WHAT YOU SHOULD DO →
Return the full listing unchanged, apart from leaving out its images.

STORED DATA →
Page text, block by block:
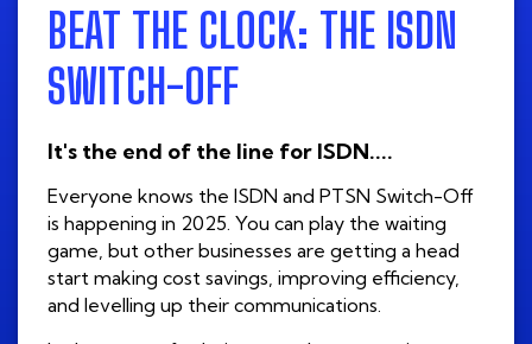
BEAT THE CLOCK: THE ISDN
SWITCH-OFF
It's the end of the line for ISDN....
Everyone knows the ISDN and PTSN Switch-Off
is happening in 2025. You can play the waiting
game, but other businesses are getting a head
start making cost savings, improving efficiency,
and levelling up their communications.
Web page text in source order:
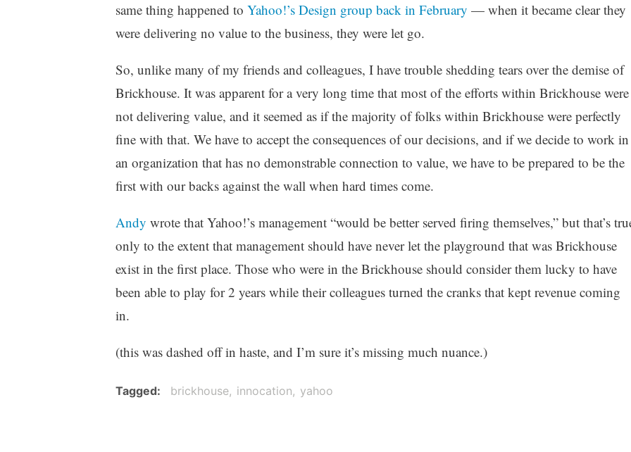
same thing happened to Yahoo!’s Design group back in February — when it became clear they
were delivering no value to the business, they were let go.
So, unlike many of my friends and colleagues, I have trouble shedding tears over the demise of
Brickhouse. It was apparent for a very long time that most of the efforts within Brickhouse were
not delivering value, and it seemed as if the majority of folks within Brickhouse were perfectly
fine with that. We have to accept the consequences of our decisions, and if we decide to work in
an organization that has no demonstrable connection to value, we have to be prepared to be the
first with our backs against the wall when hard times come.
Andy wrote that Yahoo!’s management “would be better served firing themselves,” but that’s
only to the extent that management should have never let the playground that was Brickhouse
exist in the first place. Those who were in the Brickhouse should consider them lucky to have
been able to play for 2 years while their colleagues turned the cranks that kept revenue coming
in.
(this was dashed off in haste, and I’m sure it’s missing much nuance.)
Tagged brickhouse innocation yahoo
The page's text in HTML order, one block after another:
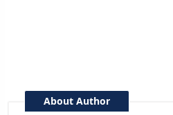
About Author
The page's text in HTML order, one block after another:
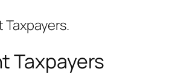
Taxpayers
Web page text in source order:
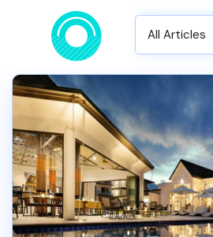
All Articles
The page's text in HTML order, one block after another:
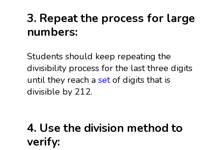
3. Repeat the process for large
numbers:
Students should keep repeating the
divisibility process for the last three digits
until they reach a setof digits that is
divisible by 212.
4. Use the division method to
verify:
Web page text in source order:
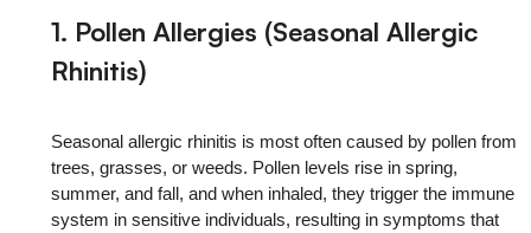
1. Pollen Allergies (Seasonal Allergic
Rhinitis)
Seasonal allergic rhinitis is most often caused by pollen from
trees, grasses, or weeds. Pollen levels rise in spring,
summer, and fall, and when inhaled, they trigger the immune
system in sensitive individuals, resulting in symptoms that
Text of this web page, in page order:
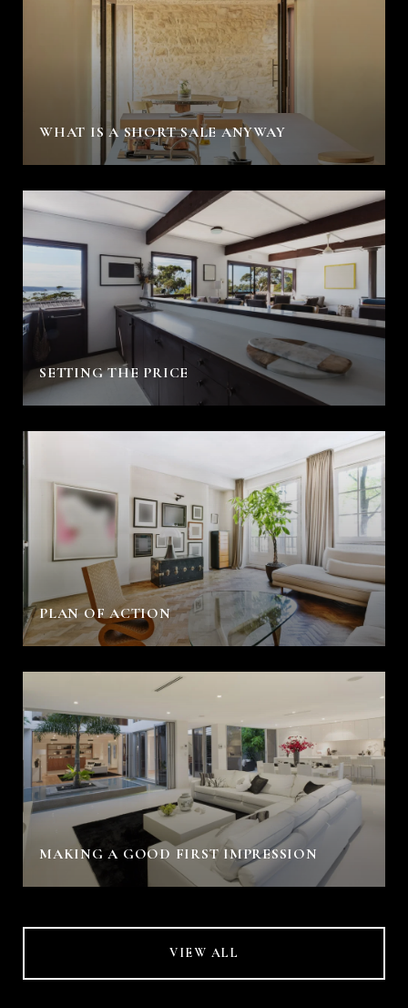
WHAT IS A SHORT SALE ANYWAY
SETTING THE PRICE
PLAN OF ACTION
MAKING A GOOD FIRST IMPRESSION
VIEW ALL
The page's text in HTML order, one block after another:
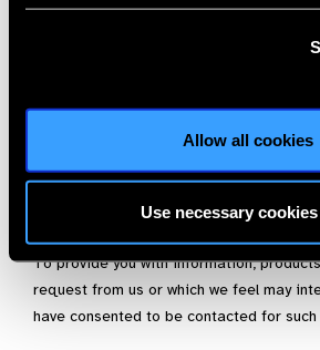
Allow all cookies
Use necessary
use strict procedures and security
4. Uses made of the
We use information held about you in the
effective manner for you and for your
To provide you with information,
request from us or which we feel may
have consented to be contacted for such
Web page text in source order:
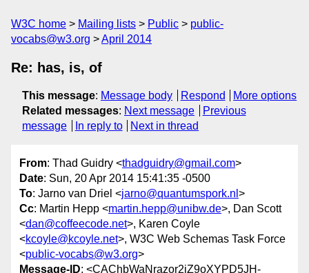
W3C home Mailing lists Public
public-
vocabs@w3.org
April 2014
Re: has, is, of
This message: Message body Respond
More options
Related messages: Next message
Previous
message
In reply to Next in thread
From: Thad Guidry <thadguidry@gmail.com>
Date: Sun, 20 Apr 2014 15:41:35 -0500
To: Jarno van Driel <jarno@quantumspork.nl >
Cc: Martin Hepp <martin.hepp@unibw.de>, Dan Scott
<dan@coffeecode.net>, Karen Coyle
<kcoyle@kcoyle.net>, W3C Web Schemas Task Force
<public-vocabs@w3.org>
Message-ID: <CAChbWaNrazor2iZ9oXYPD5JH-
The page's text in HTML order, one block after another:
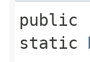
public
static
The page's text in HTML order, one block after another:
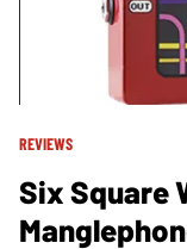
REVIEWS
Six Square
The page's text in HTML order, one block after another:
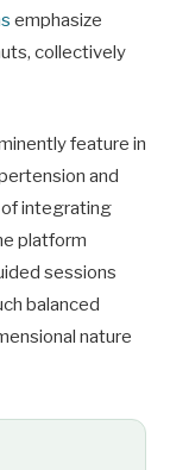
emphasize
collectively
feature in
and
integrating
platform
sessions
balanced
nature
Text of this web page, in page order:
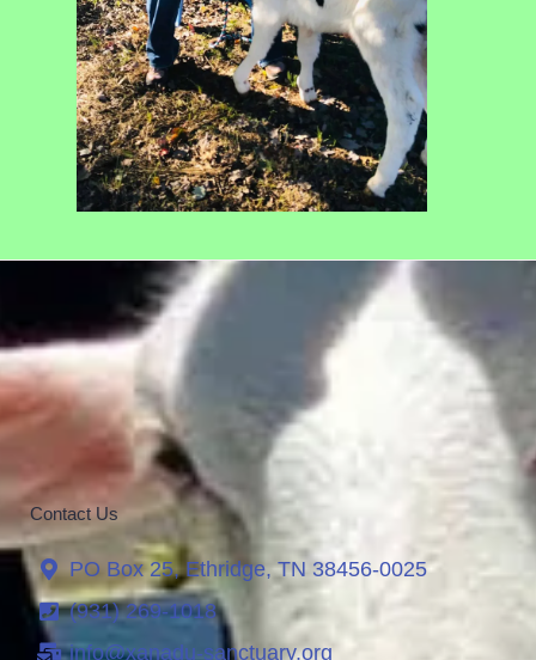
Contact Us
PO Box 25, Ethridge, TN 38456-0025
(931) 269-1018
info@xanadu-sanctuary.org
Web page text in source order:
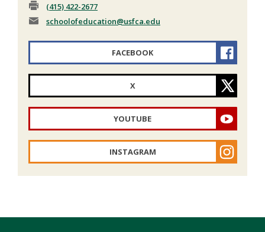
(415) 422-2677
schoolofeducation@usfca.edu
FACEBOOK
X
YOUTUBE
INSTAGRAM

SOLUTION TO THIS PROBLEM →
Page text, block by block:
BEAT THE CLOCK: THE ISDN
SWITCH-OFF
It's the end of the line for ISDN....
Everyone knows the ISDN and PTSN Switch-Off
is happening in 2025. You can play the waiting
game, but other businesses are getting a head
start making cost savings, improving efficiency,
and levelling up their communications.
Web page text in source order:
same thing happened to Yahoo!’s Design group back in February — when it became clear they
were delivering no value to the business, they were let go.
So, unlike many of my friends and colleagues, I have trouble shedding tears over the demise of
Brickhouse. It was apparent for a very long time that most of the efforts within Brickhouse were
not delivering value, and it seemed as if the majority of folks within Brickhouse were perfectly
fine with that. We have to accept the consequences of our decisions, and if we decide to work in
an organization that has no demonstrable connection to value, we have to be prepared to be the
first with our backs against the wall when hard times come.
Andy wrote that Yahoo!’s management “would be better served firing themselves,” but that’s
only to the extent that management should have never let the playground that was Brickhouse
exist in the first place. Those who were in the Brickhouse should consider them lucky to have
been able to play for 2 years while their colleagues turned the cranks that kept revenue coming
in.
(this was dashed off in haste, and I’m sure it’s missing much nuance.)
Tagged brickhouse innocation yahoo
The page's text in HTML order, one block after another:
About Author
The page's text in HTML order, one block after another:
Taxpayers
Web page text in source order:
All Articles
The page's text in HTML order, one block after another:
3. Repeat the process for large
numbers:
Students should keep repeating the
divisibility process for the last three digits
until they reach a setof digits that is
divisible by 212.
4. Use the division method to
verify:
Web page text in source order:
1. Pollen Allergies (Seasonal Allergic
Rhinitis)
Seasonal allergic rhinitis is most often caused by pollen from
trees, grasses, or weeds. Pollen levels rise in spring,
summer, and fall, and when inhaled, they trigger the immune
system in sensitive individuals, resulting in symptoms that
Text of this web page, in page order:
WHAT IS A SHORT SALE ANYWAY
SETTING THE PRICE
PLAN OF ACTION
MAKING A GOOD FIRST IMPRESSION
VIEW ALL
The page's text in HTML order, one block after another:
Allow all cookies
Use necessary
use strict procedures and security
4. Uses made of the
We use information held about you in the
effective manner for you and for your
To provide you with information,
request from us or which we feel may
have consented to be contacted for such
Web page text in source order:
W3C home Mailing lists Public
public-
vocabs@w3.org
April 2014
Re: has, is, of
This message: Message body Respond
More options
Related messages: Next message
Previous
message
In reply to Next in thread
From: Thad Guidry <thadguidry@gmail.com>
Date: Sun, 20 Apr 2014 15:41:35 -0500
To: Jarno van Driel <jarno@quantumspork.nl >
Cc: Martin Hepp <martin.hepp@unibw.de>, Dan Scott
<dan@coffeecode.net>, Karen Coyle
<kcoyle@kcoyle.net>, W3C Web Schemas Task Force
<public-vocabs@w3.org>
Message-ID: <CAChbWaNrazor2iZ9oXYPD5JH-
The page's text in HTML order, one block after another:
public
static
The page's text in HTML order, one block after another:
REVIEWS
Six Square
The page's text in HTML order, one block after another:
emphasize
collectively
feature in
and
integrating
platform
sessions
balanced
nature
Text of this web page, in page order:
Contact Us
PO Box 25, Ethridge, TN 38456-0025
(931) 269-1018
info@xanadu-sanctuary.org
Web page text in source order:
(415) 422-2677
schoolofeducation@usfca.edu
FACEBOOK
X
YOUTUBE
INSTAGRAM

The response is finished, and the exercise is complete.